Thanks I think the constant voltage may make a lot of sense for parafeed hybrids,  the dc servos usually junk up the hybrid stage but without voltage fluctuations on the parafeed cap might be able to get away with a nice diamond buffer sans dc servo.


----------



## adamus

here is a c3g version...with what looks like a neat way of biasing with very very ac impedance (although 2.5v is the only value, but thinking about it, find a device with a suitable vgs and stick in there....)


----------



## regal

Tl431 would basically be putting an opamp in the signal path so it isn't a fashionable thing to do but let us know how it sounds vs Led's.


----------



## adamus

True but I am not one for fashion. The datasheet suggests a very low dynamic impedance and what is there looks more linear than an led.
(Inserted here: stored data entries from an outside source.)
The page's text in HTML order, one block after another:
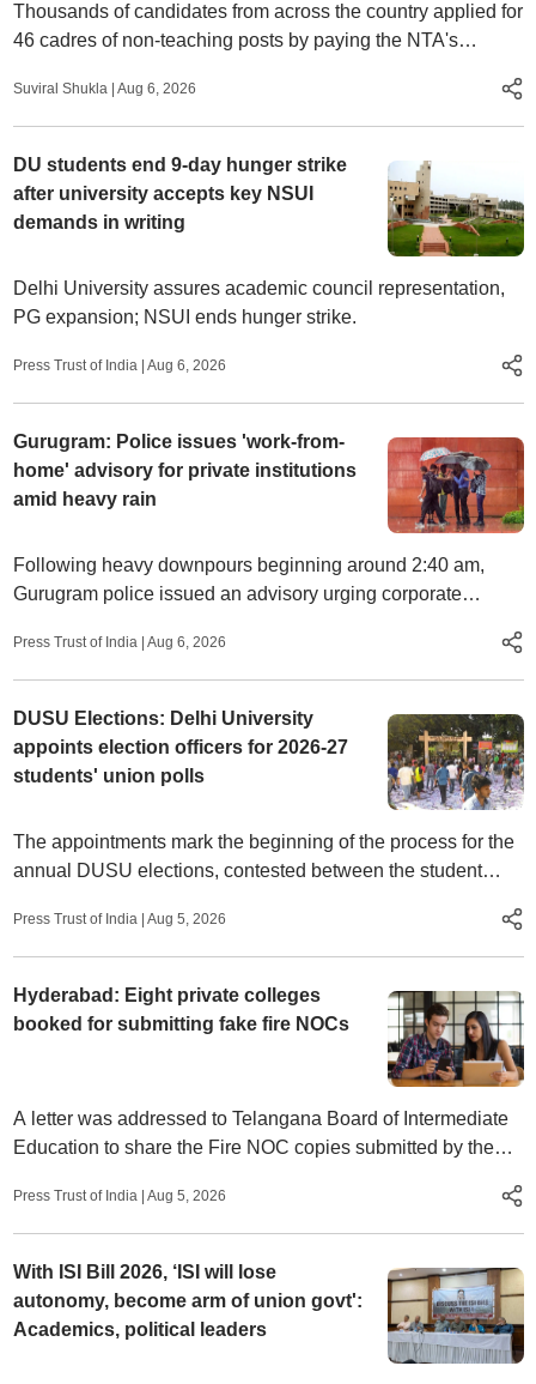
Thousands of candidates from across the country applied for
46 cadres of non-teaching posts by paying the NTA's
Union said.
Suviral Shukla | Aug 6, 2026
DU students end 9-day hunger strike
after university accepts key NSUI
demands in writing
Delhi University assures academic council representation,
PG expansion; NSUI ends hunger strike.
Press Trust of India | Aug 6, 2026
Gurugram: Police issues 'work-from-
home' advisory for private institutions
amid heavy rain
Following heavy downpours beginning around 2:40 am,
Gurugram police issued an advisory urging corporate
to work from home.
Press Trust of India | Aug 6, 2026
DUSU Elections: Delhi University
appoints election officers for 2026-27
students' union polls
The appointments mark the beginning of the process for the
annual DUSU elections, contested between the student
Press Trust of India | Aug 5, 2026
Hyderabad: Eight private colleges
booked for submitting fake fire NOCs
A letter was addressed to Telangana Board of Intermediate
Education to share the Fire NOC copies submitted by the
26 and 2026-27 to HYDRAA.
Press Trust of India | Aug 5, 2026
With ISI Bill 2026, ‘ISI will lose
autonomy, become arm of union govt':
Academics, political leaders
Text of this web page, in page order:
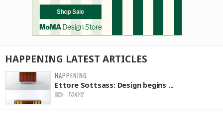
HAPPENING LATEST ARTICLES
HAPPENING
Ettore Sottsass: Design begins ...
TOKYO
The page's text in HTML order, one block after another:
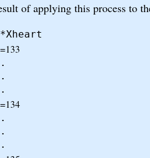
of applying this process to
*Xheart
=133
.
.
.
=134
.
.
.
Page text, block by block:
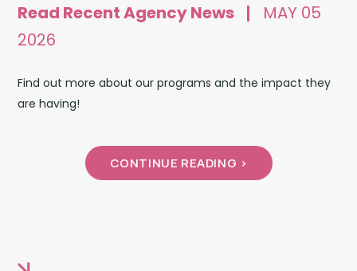
Read Recent Agency News
MAY 05
2026
Find out more about our programs and the impact they
are having!
CONTINUE READING >
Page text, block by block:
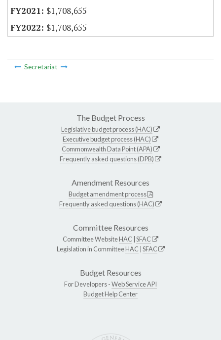
$1,708,655
$1,708,655
Secretariat
The Budget Process
Legislative budget process (HAC)
Executive budget process (HAC)
Commonwealth Data Point (APA)
Frequently asked questions (DPB)
Amendment Resources
Budget amendment process
Frequently asked questions (HAC)
Committee Resources
Committee WebsiteHAC SFAC
Legislation in CommitteeHAC SFAC
Budget Resources
For Developers -Web Service API
Budget Help Center
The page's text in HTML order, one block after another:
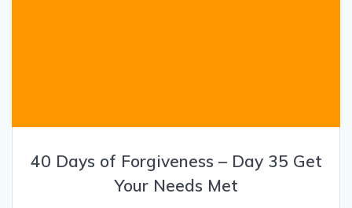
40 Days of Forgiveness – Day 35 Get
Your Needs Met
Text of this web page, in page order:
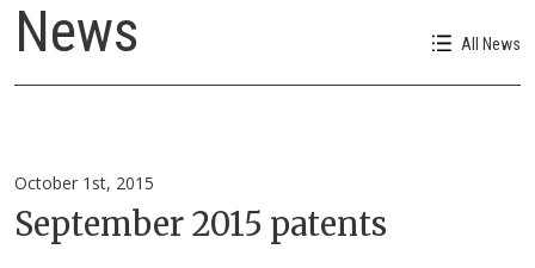
News All News
October 1st, 2015
September 2015 patents
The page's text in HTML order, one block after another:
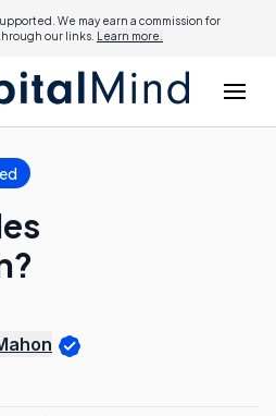
We may earn a commission for
our links. Learn more.
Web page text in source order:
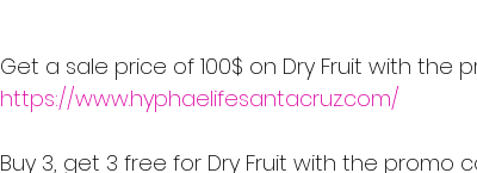
Get a sale price of 100$ on Dry Fruit with the
https://www.hyphaelifesantacruz.com/
Buy 3, get 3 free for Dry Fruit with the promo
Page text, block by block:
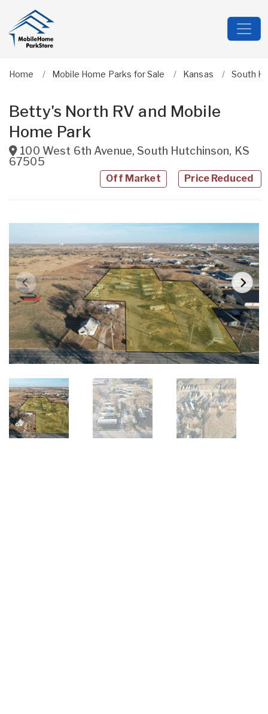
Home Mobile Home Parks for Sale Kansas South
Betty's North RV and Mobile
Home Park
100 West 6th Avenue, South Hutchinson, KS
67505
Off Market Price Reduced

As you say, proof is in the listening.


----------



## regal

Also might want try one of these http://www.fairchildsemi.com/ds/2N/2N7000.pdf  with the gate tied to the drain to the cathode would give about a similiar bias.


----------



## adamus

update: I have it on a perf board ready to test
   

   
  It'll find a test home in my tweakers amp which is currently a c3g parafeed. By the way, the c3g ccs loaded parafeed is currently biased by a tl431.... i think i prefer it to leds!!! the bass seems better... which could always be a small change in operating point.
   
  test home


----------



## regal

Adamus is the tl431  adjustble under the cathode,  could you set it for 10V's or higher for tubes that require a lot of bias?


----------



## adamus

its adjustable upto 36v (max rating) and achived using a couple of resistors - the datasheet explains better than i can. Watch the power rating though, it soon falls off with increased temp. Another thing to add is that i have a slightly increased noise floor with tle431, not noticable with senns but is with grados. I am looking for an osciallation but cant spot one, but my scope is a bit rubbish. The c3gs and d3a LOVE to oscillate, i doubt this would be a problem on non 'extreme' valves.
   
  another method that would probably yield better reults is using a pnp in emitter follower.. you get the stable vref from the leds and the low dynamic impedance of the pnp - you can also scale power requirements with pnp type. cathode voltage = vref + Vce(which is about 0.7v)


----------



## regal

Quote: 





adamus said:


>


 


 Brilliant.   Thankyou very much adamus


----------